I can't prove it but I have the suspicion that a magnet car de slots often the nose comes out first.
Front traction magnets may help this. But what good is a slot car that will not de slot at all?
And a thought or two on your car Deane.
1) It looks massive. Massive as in heavy. I am guessing that this is just a prototype, but what can I say. My second impression is "big and heavy"...
(My first impression is "COOL!")
2) The pick up/guide looks vulnerable hanging out the front.
3) Will a can type motor provide enough power to run against Storms and Thundercats? Or will a revision include a traditional in line with bulkheads and adjustable brushes?
Ok, now that I have said that, how does it run?


----------



## Montoya1 (May 14, 2004)

The front magnets came about for exactly the reasons you say, adding bigger rear magnets would just make the car slower or stop altogether, unless more power was used, but the 4-magnet idea might make the car a better balanced one.
You are correct about the car being bulky. It was machined from plastic, made deliberately wide to accomodate lexan bodies & the pickup assembly was somewhat half-assed.
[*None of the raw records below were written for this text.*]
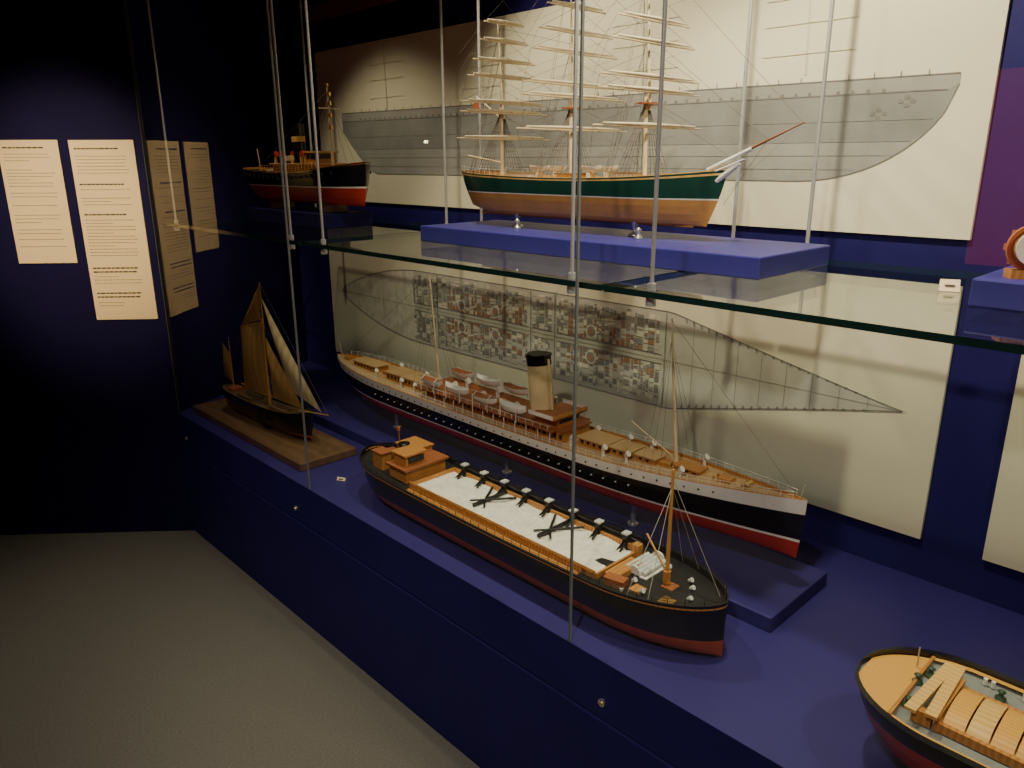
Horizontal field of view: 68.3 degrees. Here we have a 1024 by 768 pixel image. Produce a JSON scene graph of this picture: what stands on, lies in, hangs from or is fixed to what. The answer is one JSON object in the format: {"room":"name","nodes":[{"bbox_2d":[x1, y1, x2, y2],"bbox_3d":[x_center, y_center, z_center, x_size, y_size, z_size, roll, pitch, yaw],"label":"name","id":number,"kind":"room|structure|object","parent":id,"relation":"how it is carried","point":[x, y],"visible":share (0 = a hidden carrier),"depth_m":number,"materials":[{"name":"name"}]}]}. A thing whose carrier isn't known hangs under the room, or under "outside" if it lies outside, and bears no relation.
{"room":"museum","nodes":[
{"label":"museum","id":0,"kind":"room"},
{"bbox_2d":[0,0,193,534],"bbox_3d":[-3.251,-0.662,2.980,3.620,2.800,0.080,-1,17,-2],"label":"wall","id":1,"kind":"structure","parent":0,"point":[91,438],"depth_m":3.16,"materials":[{"name":"blue paint"}]},
{"bbox_2d":[0,140,77,262],"bbox_3d":[-1.871,-0.715,2.981,0.230,0.473,0.007,-1,17,-2],"label":"text panel","id":2,"kind":"object","parent":1,"relation":"attached to","point":[32,170],"visible":1,"depth_m":2.98,"materials":[{"name":"paper"}]},
{"bbox_2d":[68,140,157,319],"bbox_3d":[-1.592,-0.607,3.026,0.247,0.706,0.007,-1,17,-2],"label":"text panel","id":3,"kind":"object","parent":1,"relation":"attached to","point":[105,172],"visible":1,"depth_m":3.02,"materials":[{"name":"paper"}]},
{"bbox_2d":[123,0,182,412],"bbox_3d":[-1.432,-0.830,2.973,0.012,1.989,0.010,-16,22,-42],"label":"trim","id":4,"kind":"structure","parent":1,"relation":"attached to","point":[124,1],"depth_m":3.00,"materials":[{"name":"black metal"}]},
{"bbox_2d":[146,0,179,230],"bbox_3d":[-1.316,-1.182,2.790,0.019,1.211,0.019,-16,22,-42],"label":"rod","id":5,"kind":"object","parent":1,"relation":"hanging from","point":[148,6],"visible":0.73,"depth_m":2.84,"materials":[{"name":"metal"}]},
{"bbox_2d":[165,217,435,245],"bbox_3d":[-0.758,-0.593,2.842,0.675,0.012,1.062,-16,22,-42],"label":"glass shelf","id":6,"kind":"object","parent":5,"relation":"hanging from","point":[241,227],"visible":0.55,"depth_m":2.65,"materials":[{"name":"clear glass"}]},
{"bbox_2d":[249,206,371,228],"bbox_3d":[-0.787,-0.647,2.914,0.200,0.051,0.580,-16,22,-42],"label":"plinth","id":7,"kind":"object","parent":6,"relation":"on","point":[304,216],"visible":0.86,"depth_m":2.76,"materials":[{"name":"blue paint"}]},
{"bbox_2d":[243,83,370,212],"bbox_3d":[-0.788,-0.882,2.844,0.208,0.438,0.840,-16,22,-42],"label":"model","id":8,"kind":"object","parent":7,"relation":"on","point":[343,185],"visible":0.98,"depth_m":2.73},
{"bbox_2d":[122,0,307,445],"bbox_3d":[-1.311,-0.815,3.466,0.089,2.800,0.967,6,18,20],"label":"glass panel","id":9,"kind":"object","parent":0,"point":[213,58],"depth_m":3.32,"materials":[{"name":"clear glass"}]},
{"bbox_2d":[0,530,479,767],"bbox_3d":[-1.377,1.078,2.116,4.000,0.060,8.000,-16,22,-42],"label":"floor","id":10,"kind":"structure","parent":0,"point":[149,649],"depth_m":2.45,"materials":[{"name":"grey carpet"}]},
{"bbox_2d":[178,361,1023,767],"bbox_3d":[0.403,0.754,2.088,0.846,0.561,5.220,-16,22,-42],"label":"display case base","id":11,"kind":"object","parent":10,"relation":"on","point":[479,652],"visible":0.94,"depth_m":1.88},
{"bbox_2d":[122,0,308,487],"bbox_3d":[-1.054,-0.718,2.590,0.006,1.989,1.100,-16,22,-42],"label":"glass pane","id":12,"kind":"object","parent":11,"relation":"on","point":[122,0],"visible":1,"depth_m":2.81,"materials":[{"name":"clear glass"}]},
{"bbox_2d":[193,398,356,471],"bbox_3d":[-0.974,0.177,3.019,0.230,0.029,0.928,-16,22,-42],"label":"plinth","id":13,"kind":"object","parent":11,"relation":"on","point":[323,448],"visible":0.74,"depth_m":2.84,"materials":[{"name":"brown wood"}]},
{"bbox_2d":[220,282,328,438],"bbox_3d":[-0.939,-0.104,2.906,0.770,0.573,0.113,15,22,41],"label":"model","id":14,"kind":"object","parent":13,"relation":"on","point":[253,398],"visible":0.99,"depth_m":2.91},
{"bbox_2d":[337,477,345,480],"bbox_3d":[-0.578,0.321,2.557,0.030,0.010,0.010,5,17,17],"label":"label card","id":15,"kind":"object","parent":11,"relation":"on","point":[338,478],"visible":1,"depth_m":2.55,"materials":[{"name":"paper"}]},
{"bbox_2d":[266,0,581,641],"bbox_3d":[-0.273,-0.491,1.813,0.006,1.989,1.147,-16,22,-42],"label":"glass pane","id":16,"kind":"object","parent":11,"relation":"on","point":[267,2],"visible":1,"depth_m":2.12,"materials":[{"name":"clear glass"}]},
{"bbox_2d":[359,426,728,656],"bbox_3d":[-0.007,0.272,2.030,0.256,0.399,1.320,-16,22,-42],"label":"model","id":17,"kind":"object","parent":11,"relation":"on","point":[638,586],"visible":0.99,"depth_m":1.88},
{"bbox_2d":[313,397,826,632],"bbox_3d":[-0.030,0.311,2.534,0.290,0.039,2.083,-16,22,-42],"label":"plinth","id":18,"kind":"object","parent":11,"relation":"on","point":[765,587],"depth_m":2.13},
{"bbox_2d":[337,275,807,557],"bbox_3d":[-0.018,-0.002,2.426,0.209,0.621,2.021,-16,22,-42],"label":"model","id":19,"kind":"object","parent":18,"relation":"on","point":[536,432],"visible":1,"depth_m":2.19},
{"bbox_2d":[569,0,584,641],"bbox_3d":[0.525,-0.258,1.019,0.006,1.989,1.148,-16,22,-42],"label":"rod","id":20,"kind":"object","parent":11,"relation":"on","point":[583,1],"visible":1,"depth_m":1.48,"materials":[{"name":"grey metal"}]},
{"bbox_2d":[598,698,605,706],"bbox_3d":[0.196,0.698,1.653,0.009,0.018,0.018,-16,22,-42],"label":"lock","id":21,"kind":"object","parent":11,"relation":"attached to","point":[601,702],"visible":1,"depth_m":1.65,"materials":[{"name":"metal"}]},
{"bbox_2d":[855,647,1023,767],"bbox_3d":[0.971,0.651,1.071,0.278,0.212,0.950,-16,22,-42],"label":"model","id":22,"kind":"object","parent":11,"relation":"on","point":[929,708],"visible":1,"depth_m":1.25},
{"bbox_2d":[278,0,1023,614],"bbox_3d":[0.634,-0.440,2.174,0.080,2.800,5.500,-16,22,-42],"label":"wall","id":23,"kind":"structure","parent":0,"point":[981,383],"depth_m":1.86,"materials":[{"name":"blue paint"}]},
{"bbox_2d":[269,0,294,248],"bbox_3d":[-0.681,-0.997,2.158,0.019,1.211,0.019,-16,22,-42],"label":"rod","id":24,"kind":"object","parent":23,"relation":"hanging from","point":[291,236],"visible":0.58,"depth_m":2.22,"materials":[{"name":"metal"}]},
{"bbox_2d":[299,0,316,206],"bbox_3d":[-0.873,-1.306,3.199,0.019,1.211,0.019,-16,22,-42],"label":"rod","id":25,"kind":"object","parent":23,"relation":"hanging from","point":[300,4],"visible":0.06,"depth_m":3.20,"materials":[{"name":"metal"}]},
{"bbox_2d":[304,0,327,253],"bbox_3d":[-0.549,-0.959,2.028,0.019,1.211,0.019,-16,22,-42],"label":"rod","id":26,"kind":"object","parent":23,"relation":"hanging from","point":[323,241],"visible":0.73,"depth_m":2.10,"materials":[{"name":"metal"}]},
{"bbox_2d":[301,232,680,290],"bbox_3d":[0.015,-0.368,2.073,0.675,0.012,1.148,-16,22,-42],"label":"glass shelf","id":27,"kind":"object","parent":26,"relation":"hanging from","point":[407,247],"visible":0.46,"depth_m":1.88,"materials":[{"name":"clear glass"}]},
{"bbox_2d":[420,220,829,279],"bbox_3d":[0.221,-0.369,1.970,0.315,0.045,1.095,-16,22,-42],"label":"plinth","id":28,"kind":"object","parent":27,"relation":"on","point":[754,259],"visible":0.98,"depth_m":1.75,"materials":[{"name":"blue paint"}]},
{"bbox_2d":[457,0,804,238],"bbox_3d":[0.226,-0.729,1.882,0.430,0.694,1.069,-16,22,-42],"label":"model","id":29,"kind":"object","parent":28,"relation":"on","point":[690,199],"visible":0.94,"depth_m":1.89},
{"bbox_2d":[307,0,398,21],"bbox_3d":[-0.415,-1.517,2.903,0.030,0.060,1.400,-16,22,-42],"label":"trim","id":30,"kind":"structure","parent":23,"relation":"attached to","point":[329,8],"depth_m":3.21,"materials":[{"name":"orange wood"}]},
{"bbox_2d":[439,0,448,223],"bbox_3d":[-0.238,-1.121,2.567,0.019,1.211,0.019,-16,22,-42],"label":"rod","id":31,"kind":"object","parent":23,"relation":"hanging from","point":[440,1],"visible":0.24,"depth_m":2.62,"materials":[{"name":"metal"}]},
{"bbox_2d":[477,0,482,220],"bbox_3d":[-0.107,-1.083,2.437,0.019,1.211,0.019,-16,22,-42],"label":"rod","id":32,"kind":"object","parent":23,"relation":"hanging from","point":[478,1],"visible":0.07,"depth_m":2.46,"materials":[{"name":"metal"}]},
{"bbox_2d":[567,0,578,293],"bbox_3d":[0.118,-0.765,1.363,0.019,1.211,0.019,-16,22,-42],"label":"rod","id":33,"kind":"object","parent":23,"relation":"hanging from","point":[571,275],"visible":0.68,"depth_m":1.45,"materials":[{"name":"metal"}]},
{"bbox_2d":[329,250,962,538],"bbox_3d":[0.071,-0.195,2.784,0.018,0.642,2.775,-16,22,-42],"label":"poster","id":34,"kind":"object","parent":23,"relation":"attached to","point":[852,417],"visible":0.93,"depth_m":2.22,"materials":[{"name":"beige paper"}]},
{"bbox_2d":[645,0,667,306],"bbox_3d":[0.255,-0.725,1.228,0.019,1.211,0.019,-16,22,-42],"label":"rod","id":35,"kind":"object","parent":23,"relation":"hanging from","point":[651,286],"visible":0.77,"depth_m":1.32,"materials":[{"name":"metal"}]},
{"bbox_2d":[604,259,1023,354],"bbox_3d":[0.816,-0.135,1.276,0.675,0.012,1.144,-16,22,-42],"label":"glass shelf","id":36,"kind":"object","parent":35,"relation":"hanging from","point":[837,268],"visible":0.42,"depth_m":1.38,"materials":[{"name":"clear glass"}]},
{"bbox_2d":[938,279,960,291],"bbox_3d":[0.789,-0.178,1.362,0.032,0.020,0.020,7,18,22],"label":"label card","id":37,"kind":"object","parent":36,"relation":"on","point":[952,285],"visible":1,"depth_m":1.36,"materials":[{"name":"paper"}]},
{"bbox_2d":[968,265,1023,311],"bbox_3d":[1.072,-0.111,1.089,0.285,0.045,0.660,-16,22,-42],"label":"plinth","id":38,"kind":"object","parent":36,"relation":"on","point":[993,290],"visible":0.76,"depth_m":1.20,"materials":[{"name":"blue paint"}]},
{"bbox_2d":[1003,227,1023,278],"bbox_3d":[0.821,-0.209,1.197,0.072,0.085,0.041,3,17,11],"label":"model","id":39,"kind":"object","parent":38,"relation":"on","point":[1014,247],"visible":1,"depth_m":1.20},
{"bbox_2d":[314,0,1010,239],"bbox_3d":[0.070,-0.916,2.571,0.014,0.648,2.775,-16,22,-42],"label":"poster","id":40,"kind":"object","parent":23,"relation":"attached to","point":[911,85],"visible":0.81,"depth_m":2.02,"materials":[{"name":"beige paper"}]},
{"bbox_2d":[731,0,753,237],"bbox_3d":[0.561,-0.888,1.772,0.019,1.211,0.019,-16,22,-42],"label":"rod","id":41,"kind":"object","parent":23,"relation":"hanging from","point":[750,13],"visible":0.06,"depth_m":1.83,"materials":[{"name":"metal"}]},
{"bbox_2d":[805,0,834,242],"bbox_3d":[0.697,-0.849,1.637,0.019,1.211,0.019,-16,22,-42],"label":"rod","id":42,"kind":"object","parent":23,"relation":"hanging from","point":[832,2],"visible":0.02,"depth_m":1.71,"materials":[{"name":"metal"}]},
{"bbox_2d":[982,355,1023,572],"bbox_3d":[1.714,0.282,1.153,0.014,0.642,1.670,-16,22,-42],"label":"poster","id":43,"kind":"object","parent":23,"relation":"attached to","point":[1004,543],"visible":1,"depth_m":1.75,"materials":[{"name":"beige paper"}]}
]}
But as a first attempt it was not too bad, the one and only time I ran it at a national (in the lunchbreak) it was 0.4s quicker than anything else (the 'proper' cars of course had polycarbonate bodies).
But the pickup assembly worked poorly with H:O rail, the COG was too high as the floor was nearly 1mm thick and there were one or too other issues which the new design will address.
With regard to the motor, I think that it would be too much to design a Tyco-type system when can motors can be dropped in and be plenty fast enough for the UK scene. Of course I would love to sell cars outside my own club mates but I think that the can motor will be the only option for the forseeable.
It is a shame that armatures get ever better but that nobody makes upgraded can motor magnets. I did wonder if the 'T' lifelike motor might be an option as it does have very strong magnets, maybe these could be moved in closer to the arm and the arm itself upgraded.
So maybe I'll make a means to clip these motors in, but there is no way I'd make the car to only accept these unless I found a plentiful cheap supply and my ideas actually worked.
At the moment the pursuit is to see what can be built & how well it runs, selling on is in the background for now. If I do go that route it will probably be just bare chassis into which the customer can drop his own parts, maybe a club could initiate a new class etc.
Maybe enough interest will be generated that some of the ideas end up on the SRT2/Patriot P5/T-cat2 etc.......


----------



## lenny (Feb 29, 2000)

regarding front traction magnets:
are there rules regulation the use of these? Do certain classes mandate that the traction magnets are in the rear? Or doesn't it matter?

Dan


----------



## Montoya1 (May 14, 2004)

Being from the UK, I have no idea what the various US bodies do.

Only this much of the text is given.